### Problem to work on
Where the string "computer" shows up in a line of the records, copy that line.

### Material shown
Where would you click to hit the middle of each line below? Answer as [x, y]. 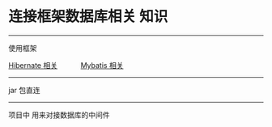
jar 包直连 [24, 90]
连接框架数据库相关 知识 [88, 17]
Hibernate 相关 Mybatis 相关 [66, 65]
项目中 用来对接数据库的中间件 [59, 115]
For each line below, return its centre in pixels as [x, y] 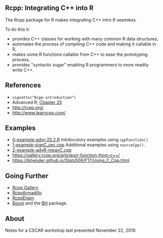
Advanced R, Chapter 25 [37, 102]
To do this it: [18, 29]
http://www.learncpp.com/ [39, 112]
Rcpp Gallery [25, 188]
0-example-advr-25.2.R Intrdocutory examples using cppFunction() [80, 140]
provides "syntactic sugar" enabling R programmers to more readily [80, 65]
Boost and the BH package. [40, 203]
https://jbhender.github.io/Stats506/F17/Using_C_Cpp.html [71, 160]
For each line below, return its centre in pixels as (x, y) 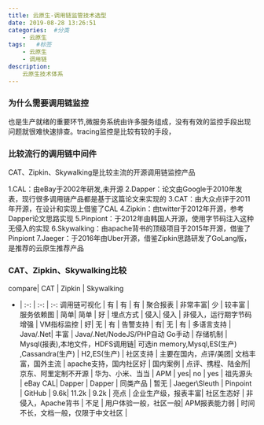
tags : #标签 (30, 45)
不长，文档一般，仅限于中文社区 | (73, 412)
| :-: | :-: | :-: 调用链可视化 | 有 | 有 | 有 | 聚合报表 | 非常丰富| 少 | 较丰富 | (134, 305)
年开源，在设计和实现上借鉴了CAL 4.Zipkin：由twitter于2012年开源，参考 (126, 209)
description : (29, 67)
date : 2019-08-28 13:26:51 (52, 23)
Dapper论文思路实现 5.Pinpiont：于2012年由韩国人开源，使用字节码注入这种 (131, 219)
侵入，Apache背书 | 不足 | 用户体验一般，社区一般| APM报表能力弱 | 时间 (137, 403)
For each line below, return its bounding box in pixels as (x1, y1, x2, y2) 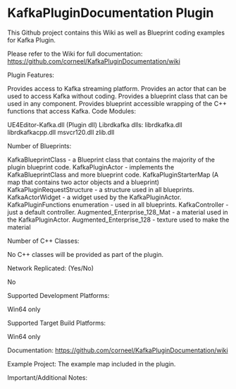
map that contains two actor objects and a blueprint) (7, 178, 160, 186)
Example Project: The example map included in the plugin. (7, 359, 176, 368)
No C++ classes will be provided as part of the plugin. (7, 250, 164, 258)
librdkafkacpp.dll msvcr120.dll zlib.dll (7, 128, 115, 136)
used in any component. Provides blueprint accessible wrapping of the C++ (7, 99, 227, 107)
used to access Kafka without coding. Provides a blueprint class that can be (7, 92, 228, 100)
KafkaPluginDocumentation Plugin (7, 5, 214, 21)
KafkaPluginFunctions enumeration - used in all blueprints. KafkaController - (7, 200, 229, 209)
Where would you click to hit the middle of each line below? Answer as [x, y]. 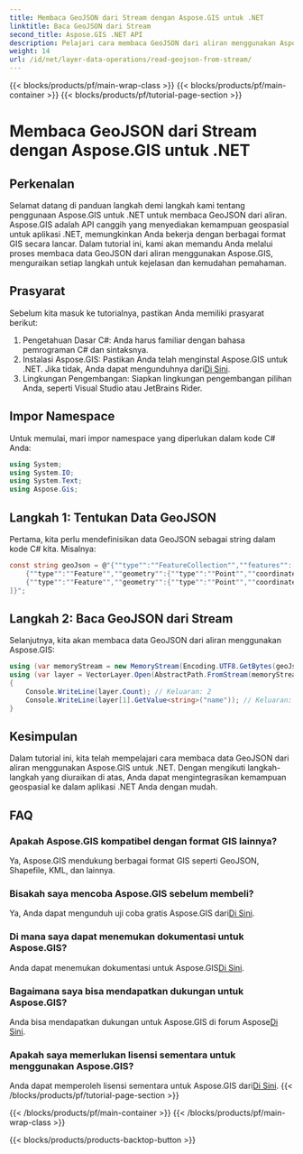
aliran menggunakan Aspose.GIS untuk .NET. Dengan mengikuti [128, 768]
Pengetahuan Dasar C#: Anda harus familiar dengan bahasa [133, 340]
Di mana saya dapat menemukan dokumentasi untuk [127, 937]
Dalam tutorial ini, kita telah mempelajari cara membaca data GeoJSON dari [149, 758]
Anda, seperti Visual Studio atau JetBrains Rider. [112, 388]
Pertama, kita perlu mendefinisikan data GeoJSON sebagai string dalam [143, 539]
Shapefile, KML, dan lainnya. [62, 870]
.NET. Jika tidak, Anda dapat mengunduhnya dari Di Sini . [126, 369]
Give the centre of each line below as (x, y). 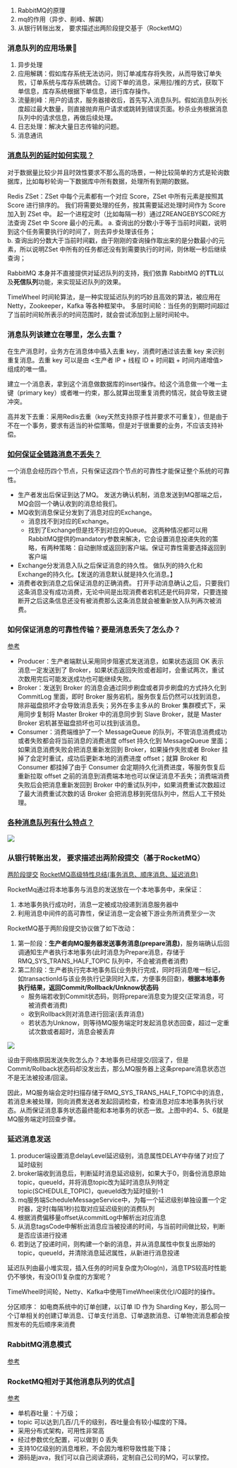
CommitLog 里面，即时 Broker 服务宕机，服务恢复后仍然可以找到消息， (121, 697)
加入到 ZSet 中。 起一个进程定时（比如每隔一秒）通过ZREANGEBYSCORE (114, 213)
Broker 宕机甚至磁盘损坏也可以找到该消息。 (81, 723)
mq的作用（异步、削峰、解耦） (62, 19)
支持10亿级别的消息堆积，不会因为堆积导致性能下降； (95, 1448)
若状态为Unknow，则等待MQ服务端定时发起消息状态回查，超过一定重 (129, 1023)
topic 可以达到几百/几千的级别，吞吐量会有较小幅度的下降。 (104, 1421)
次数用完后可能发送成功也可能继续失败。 (76, 679)
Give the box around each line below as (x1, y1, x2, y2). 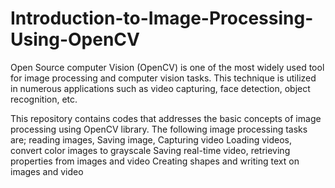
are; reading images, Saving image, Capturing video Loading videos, (10, 133, 293, 146)
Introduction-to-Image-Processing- (10, 7, 314, 30)
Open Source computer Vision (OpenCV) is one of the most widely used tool (10, 61, 325, 73)
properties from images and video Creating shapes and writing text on (10, 155, 300, 167)
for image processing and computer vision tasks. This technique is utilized (10, 72, 317, 84)
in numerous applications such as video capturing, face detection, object (10, 82, 311, 94)
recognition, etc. (10, 93, 78, 105)
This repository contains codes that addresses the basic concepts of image (10, 112, 322, 124)

### The completed task
Open Source computer Vision (OpenCV) is one of the most widely used tool (10, 61, 325, 73)
for image processing and computer vision tasks. This technique is utilized (10, 72, 317, 84)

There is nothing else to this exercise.